First, you have to define the difference between "major" and "minor" version. Users expect major versions to have some significant improvements or new features. What this means is as a developer, you have incentive not to release minor features regularly, but instead batch them together so you can do a "major" release.

Second, the sales team now dictates the release cycle. More major releases means more money, but do it too frequently and the user base revolts. In many companies sales dictates the releases, but now if development is late it's messing with the company's cash flow and ability to continue to exist.

Third, the software can never be "done", because that means no more major releases. As a result, unless there is a sustainable stream of new users, you get feature and scope creep.

Subscriptions mean predictable revenue, and make the developer's incentive align with users: keeping users happy. This means keeping the product stable, making incremental improvements, and evolving with features that make sense.

Of course the beauty of the market is you should be able to find products sold both ways, and you can choose.

4 comments

I absolutely agree, subscriptions are the way to go for making your software business sustainable and better scalable R&D investments to maintain growth. Gitlab is an example of this in the dev tooling space.

I've bought Mailplane v3 for my Mac a few years back. The app did not get new features, only patches. New features came out with v4, which required another purchase. I didn't buy it because v3 is good enough, buying again is a psychological wall. If it was a subscription I'd be happily paying them and happily using the latest version.

Gitlab is a terrible example, they are charging for a SERVICE of providing hosting and support for their higher tiers.

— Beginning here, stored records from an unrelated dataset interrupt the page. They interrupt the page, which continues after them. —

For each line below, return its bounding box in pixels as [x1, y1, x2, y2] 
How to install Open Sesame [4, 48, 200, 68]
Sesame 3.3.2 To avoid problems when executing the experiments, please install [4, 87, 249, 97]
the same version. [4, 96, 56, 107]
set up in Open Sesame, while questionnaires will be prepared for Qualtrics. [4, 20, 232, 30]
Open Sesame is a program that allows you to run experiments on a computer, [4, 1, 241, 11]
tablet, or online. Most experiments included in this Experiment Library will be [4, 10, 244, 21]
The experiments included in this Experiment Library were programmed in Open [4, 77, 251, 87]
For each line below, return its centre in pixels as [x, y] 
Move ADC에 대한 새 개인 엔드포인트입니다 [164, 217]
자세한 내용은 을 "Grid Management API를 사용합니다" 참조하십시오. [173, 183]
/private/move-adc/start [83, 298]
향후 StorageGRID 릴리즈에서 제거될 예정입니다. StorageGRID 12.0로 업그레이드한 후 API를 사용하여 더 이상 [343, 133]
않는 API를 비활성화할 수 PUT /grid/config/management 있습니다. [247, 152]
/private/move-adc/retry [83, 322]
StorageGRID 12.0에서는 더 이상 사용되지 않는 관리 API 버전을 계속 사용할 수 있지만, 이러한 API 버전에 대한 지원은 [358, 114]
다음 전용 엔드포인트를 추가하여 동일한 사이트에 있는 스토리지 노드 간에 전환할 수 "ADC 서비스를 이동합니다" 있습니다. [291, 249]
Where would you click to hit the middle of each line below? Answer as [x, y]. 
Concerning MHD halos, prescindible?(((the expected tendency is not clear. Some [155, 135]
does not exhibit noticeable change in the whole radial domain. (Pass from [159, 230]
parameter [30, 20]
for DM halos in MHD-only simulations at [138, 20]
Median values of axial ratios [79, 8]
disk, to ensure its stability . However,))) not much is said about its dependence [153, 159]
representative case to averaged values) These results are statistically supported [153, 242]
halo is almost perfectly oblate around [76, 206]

They are not charging a subscription for you to be allowed to download Gitlab and self-host it.

Except if they decide they don't have any updates to release for a month you just paid them for a month of nothing.

The issue with a subscription for self-hosted or locally ran software is that you are obligated to pay an ongoing fee, without the provider being obligated to provide any service in return. Their terms do not require them to adhere to any release schedule or anything showing that by paying a subscription you're getting X. It's basically a recurring donation in hopes the software you already paid for gets an update.

Imagine if your OS required a subscription for your computer to be usable, even when the developer of your OS doesn't release any updates that benefit or affect you for months, if you don't keep paying your subscription you get locked out of all of your work for no reason other than some marketing douche thought it'd be a good way to squeeze a more regular revenue stream out of their existing customers?

I don't disagree with your points, but you can still sell software in the buy once model and just keep it live. No need for major versions unless they are needed. So the only point remaining is "we get more money this way", and that's something one could not want to participate in.
If you buy Jetbrains stuff you get a perpetual license included. It's just going to be for the initial version.
Great reasons, thanks!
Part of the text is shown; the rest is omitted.